Where Boil extended his hand, another Boil was born. Following the trinity transference where a mage's doppelganger can shift into the summon's doppelganger, it transformed into the Tier-6 summon Gaos.

KRAAAANG!

A three-meter, canid-like beast assumed a quadrupedal stance. Its hairless, smooth skin was blue, and its muscles split like rock.

Its body resembled a human's, but it was eyeless, as if blindfolded; from the bridge of its nose to where a jaw would be, its entire face was a mouth.

Inside ragged fangs, straw-like tongues tangled, and tentacles ran along the spine from the neck, emitting electricity.

It had four fingers, each tipped with ten-centimeter claws as hard as diamonds.

"G-Gaos. He actually summoned Gaos."

The students were stunned. They'd heard about special training over the vacation, but never dreamed it would be Gaos.

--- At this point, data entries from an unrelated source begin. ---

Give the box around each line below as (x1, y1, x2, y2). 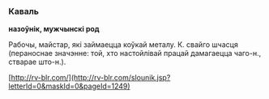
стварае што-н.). (8, 57, 66, 67)
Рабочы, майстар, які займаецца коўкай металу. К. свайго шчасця (8, 40, 239, 49)
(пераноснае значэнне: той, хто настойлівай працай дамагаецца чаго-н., (8, 49, 262, 58)
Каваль (8, 6, 39, 17)
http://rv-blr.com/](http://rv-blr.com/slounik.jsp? (11, 73, 171, 83)
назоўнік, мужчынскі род (8, 24, 100, 34)
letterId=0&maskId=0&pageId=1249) (8, 81, 131, 91)
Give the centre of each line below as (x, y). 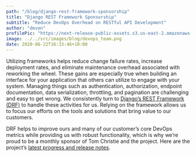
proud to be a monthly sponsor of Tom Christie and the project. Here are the (98, 141)
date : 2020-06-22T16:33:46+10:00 (47, 45)
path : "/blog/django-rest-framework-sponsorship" (68, 11)
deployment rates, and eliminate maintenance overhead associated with (93, 67)
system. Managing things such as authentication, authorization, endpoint (94, 86)
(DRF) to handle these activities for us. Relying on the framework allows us (96, 105)
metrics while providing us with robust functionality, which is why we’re (92, 135)
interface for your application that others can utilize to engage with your (93, 79)

Gaos ranks among the top Tier-6 summons, and in raw physicality it could compete with Tier-5 monsters.

The teachers were equally surprised.

There are no summoning mages in the graduating class now, and those who'd reached Tier-6 at school and graduated could be counted on one hand.

"My word. When did he learn such summoning? There's only so much time during vacation."

Etella said, and Sade smiled wryly. "He planned this a long time ago. The kid deliberately raised it."

One could only marvel at how cunning kids were these days.

Whether in the advanced or graduating class, mages are vulnerable to physical force. Summoning Gaos, which approaches Tier-5 in strength, would make passing the graduation exam much easier.